Trait-Aware Policy Optimization for Autoregressive Multi-Trait Essay Scoring

2026-05-25Computation and Language

Computation and Language
AI summary

The authors focus on improving how computers score essays across different qualities, like grammar and content. They introduce a new training method called Trait-Aware Policy Optimization (TAPO) that teaches the model to consider each quality separately and together, making scoring more accurate. Their approach also uses better prompts before training to help the model understand each trait. Tests show that their method works better than older ways on various models. Overall, the authors provide a new way to fine-tune essay scoring models for more detailed and reliable results.
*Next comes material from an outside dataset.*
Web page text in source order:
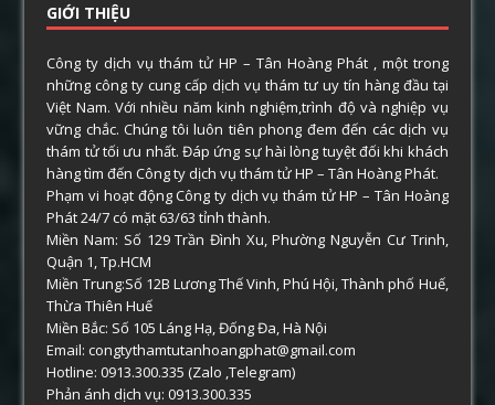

multi-trait essay scoringautoregressive modelspolicy optimizationfine-tuningreward decompositionprompt engineeringtrait-level accuracyinter-trait dependencysupervised learningscore consistency
Authors
Zhengyang Wang, Sanwoo Lee, Jiaxin Wang, Chenxi Miao, Weikang Li, Yunfang Wu
Abstract
Multi-trait essay scoring aims to provide fine-grained evaluation of writing quality across multiple dimensions. However, how to effectively post-train autoregressive scoring models remains underexplored. In this paper, we propose Trait-Aware Policy Optimization (TAPO), a post-training framework tailored to autoregressive multi-trait scoring. Our method decomposes rewards along both the sample and trait dimensions, combining global scoring consistency, trait-level accuracy, format validity, and inter-trait dependency preservation. In addition, we enhance supervised fine-tuning with enhanced prompts, allowing the model to internalize trait semantics before preference optimization. Experiments across multiple backbone models show that our method consistently improves multi-trait scoring performance over supervised fine-tuning and scalar-reward optimization baselines, demonstrating the effectiveness and transferability of trait-aware post-training for essay scoring.